Why use nn.GRU AND loop over sequence in PyTorch tutorial?

rschaefer · July 3, 2020, 9:00am

Hi there,

I am referring to the following tutorial: https://pytorch.org/tutorials/intermediate/seq2seq_translation_tutorial.html

In this tutorial, a machine translation model is built using nn.GRU. If I am right, nn.GRU can be used on the whole sequence at once, whereas nn.GRUCell is just one cell. In order to use nn.GRUCell you would need to loop over the sequence.

What is confusing me, is that in the tutorial they loop over the sequence AND use the nn.GRU.

Any help to solve this confusion is appreciated.

Best,
Robin

vdw · July 3, 2020, 9:20am

I think that got asked before.

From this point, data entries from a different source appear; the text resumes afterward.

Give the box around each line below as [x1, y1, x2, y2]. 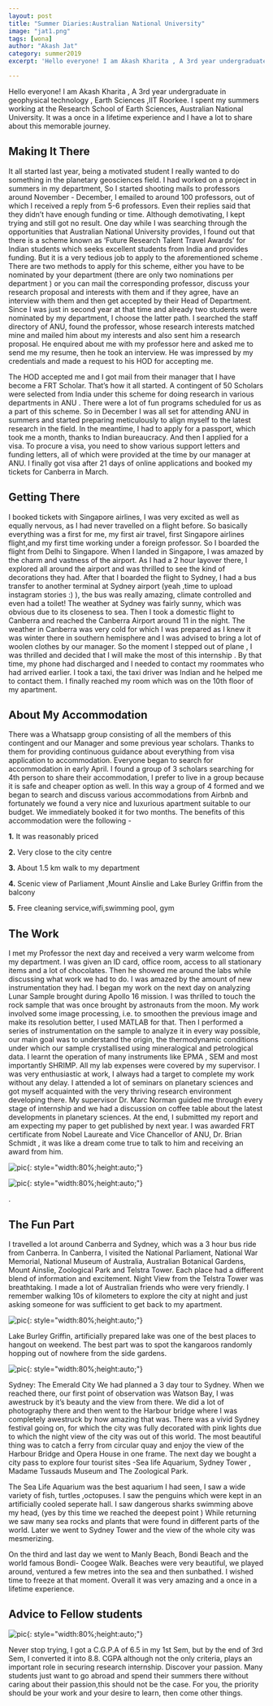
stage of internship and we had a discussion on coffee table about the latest [8, 1104, 263, 1114]
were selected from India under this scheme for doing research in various [8, 389, 254, 399]
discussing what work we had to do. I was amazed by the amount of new [8, 974, 253, 984]
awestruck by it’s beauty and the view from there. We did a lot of [8, 1396, 225, 1406]
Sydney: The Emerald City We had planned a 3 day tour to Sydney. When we [8, 1379, 265, 1389]
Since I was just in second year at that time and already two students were [8, 304, 258, 314]
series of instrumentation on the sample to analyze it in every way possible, [8, 1026, 261, 1036]
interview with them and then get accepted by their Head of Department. [8, 296, 252, 305]
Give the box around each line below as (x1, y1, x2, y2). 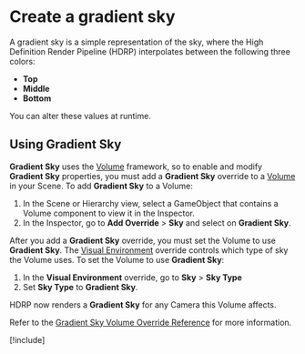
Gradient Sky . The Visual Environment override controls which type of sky (9, 244, 289, 256)
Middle (22, 83, 50, 94)
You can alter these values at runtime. (9, 110, 152, 121)
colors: (9, 56, 36, 66)
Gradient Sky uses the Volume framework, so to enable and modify (9, 161, 262, 172)
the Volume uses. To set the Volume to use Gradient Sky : (9, 254, 225, 265)
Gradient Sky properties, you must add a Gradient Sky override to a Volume (9, 170, 296, 181)
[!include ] (9, 334, 46, 345)
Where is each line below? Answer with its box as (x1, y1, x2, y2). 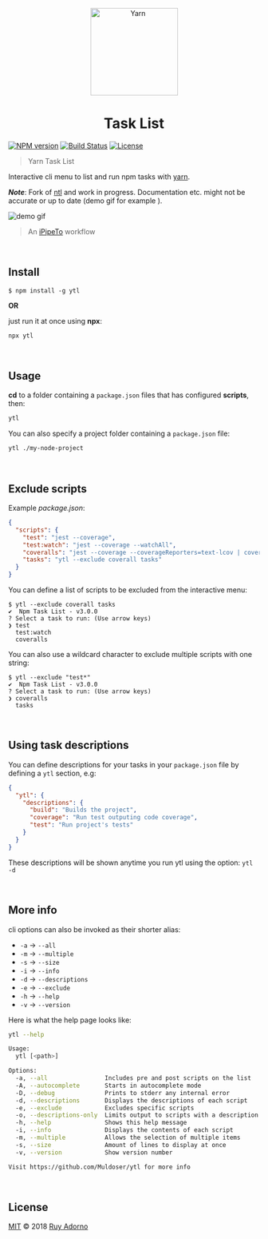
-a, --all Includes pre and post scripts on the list (15, 1074, 251, 1082)
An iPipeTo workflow (27, 226, 96, 236)
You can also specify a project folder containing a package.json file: (8, 428, 230, 439)
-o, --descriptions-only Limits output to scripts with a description (15, 1111, 259, 1119)
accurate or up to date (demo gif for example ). (8, 196, 163, 205)
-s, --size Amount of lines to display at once (15, 1141, 227, 1149)
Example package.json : (8, 504, 85, 512)
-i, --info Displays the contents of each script (15, 1126, 234, 1134)

I also don’t see why the encoding is done via a loop and and not giving the GRU layer the full sentence.

I assume one could in principle use a GRUCell. The only difference when it comes to feeding it step by step is that GRU supports multiple layers, but I don’t even know if this is meaningful without the full sequence.

I’m also pretty sure that the first version of the tutorial didn’t use a loop for the encoding since I also used the tutorial as a template back then.

rschaefer · July 3, 2020, 9:54am

Yes, I saw a topic wondering about the same thing, but it was not really answered, only confirmed, and as it was some time ago I thought I should ask again.

I implemented a model based on the tutorial, too, and it converged pretty well. So from that perspective, as long as it is working I may stick to that implementation. I was wondering if it’s just about processing time in the end: if you feed only one step of the sequence into nn.GRU the internal loop is redundant and may need some extra time.